BEGIN

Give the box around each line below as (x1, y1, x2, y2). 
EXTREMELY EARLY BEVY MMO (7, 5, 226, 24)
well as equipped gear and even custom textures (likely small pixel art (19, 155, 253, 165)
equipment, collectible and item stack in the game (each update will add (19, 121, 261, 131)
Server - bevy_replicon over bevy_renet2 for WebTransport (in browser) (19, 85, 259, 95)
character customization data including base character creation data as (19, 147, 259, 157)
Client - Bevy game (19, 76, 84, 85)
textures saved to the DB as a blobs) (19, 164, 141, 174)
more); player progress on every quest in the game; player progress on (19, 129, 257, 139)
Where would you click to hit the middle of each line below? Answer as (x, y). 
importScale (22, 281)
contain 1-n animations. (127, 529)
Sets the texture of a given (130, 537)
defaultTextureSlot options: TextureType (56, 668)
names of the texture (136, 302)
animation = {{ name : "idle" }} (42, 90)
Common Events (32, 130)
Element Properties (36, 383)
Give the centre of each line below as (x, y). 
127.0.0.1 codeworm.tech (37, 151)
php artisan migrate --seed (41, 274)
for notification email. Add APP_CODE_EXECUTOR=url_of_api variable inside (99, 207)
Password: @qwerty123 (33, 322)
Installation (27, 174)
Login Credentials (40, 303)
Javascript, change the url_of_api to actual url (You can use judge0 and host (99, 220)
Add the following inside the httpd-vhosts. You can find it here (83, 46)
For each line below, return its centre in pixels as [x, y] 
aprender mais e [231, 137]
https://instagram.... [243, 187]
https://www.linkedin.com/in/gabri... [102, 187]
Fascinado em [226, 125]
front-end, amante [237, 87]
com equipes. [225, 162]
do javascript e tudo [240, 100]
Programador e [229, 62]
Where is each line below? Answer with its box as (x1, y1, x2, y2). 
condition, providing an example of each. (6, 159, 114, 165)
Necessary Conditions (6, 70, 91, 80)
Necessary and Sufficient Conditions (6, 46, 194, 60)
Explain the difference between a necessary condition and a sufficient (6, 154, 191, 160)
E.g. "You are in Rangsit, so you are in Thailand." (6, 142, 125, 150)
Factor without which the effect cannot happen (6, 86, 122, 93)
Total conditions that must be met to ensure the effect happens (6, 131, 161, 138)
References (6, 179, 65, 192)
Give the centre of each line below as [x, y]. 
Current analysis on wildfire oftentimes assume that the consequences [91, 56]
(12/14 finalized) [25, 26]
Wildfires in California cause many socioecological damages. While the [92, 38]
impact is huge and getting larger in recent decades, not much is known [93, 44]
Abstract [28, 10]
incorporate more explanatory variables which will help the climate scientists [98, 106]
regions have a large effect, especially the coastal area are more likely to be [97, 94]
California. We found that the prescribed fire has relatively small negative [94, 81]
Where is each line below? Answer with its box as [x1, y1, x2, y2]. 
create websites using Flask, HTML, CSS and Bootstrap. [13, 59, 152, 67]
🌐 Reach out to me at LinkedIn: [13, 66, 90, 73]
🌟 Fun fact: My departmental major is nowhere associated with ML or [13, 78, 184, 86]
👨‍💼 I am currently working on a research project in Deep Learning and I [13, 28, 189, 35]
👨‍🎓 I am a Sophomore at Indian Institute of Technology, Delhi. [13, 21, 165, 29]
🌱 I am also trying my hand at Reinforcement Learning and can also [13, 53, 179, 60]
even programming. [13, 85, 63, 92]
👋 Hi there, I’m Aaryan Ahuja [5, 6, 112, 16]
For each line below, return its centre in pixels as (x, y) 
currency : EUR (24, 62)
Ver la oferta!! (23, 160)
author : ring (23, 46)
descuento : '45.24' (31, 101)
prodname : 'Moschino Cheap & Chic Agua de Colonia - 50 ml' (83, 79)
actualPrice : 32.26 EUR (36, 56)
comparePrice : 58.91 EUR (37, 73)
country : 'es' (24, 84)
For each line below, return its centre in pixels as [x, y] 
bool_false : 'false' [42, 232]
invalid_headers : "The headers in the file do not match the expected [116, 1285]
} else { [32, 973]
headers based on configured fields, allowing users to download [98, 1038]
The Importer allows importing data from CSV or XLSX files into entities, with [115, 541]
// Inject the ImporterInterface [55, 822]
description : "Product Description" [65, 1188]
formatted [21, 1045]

END

**TASK INSTRUCTIONS:** Some lines in the data above hold the string "that". Find and copy each of them.

**COMPLETED TASK:**
Total conditions that must be met to ensure the effect happens (6, 131, 161, 138)
Current analysis on wildfire oftentimes assume that the consequences [91, 56]
California. We found that the prescribed fire has relatively small negative [94, 81]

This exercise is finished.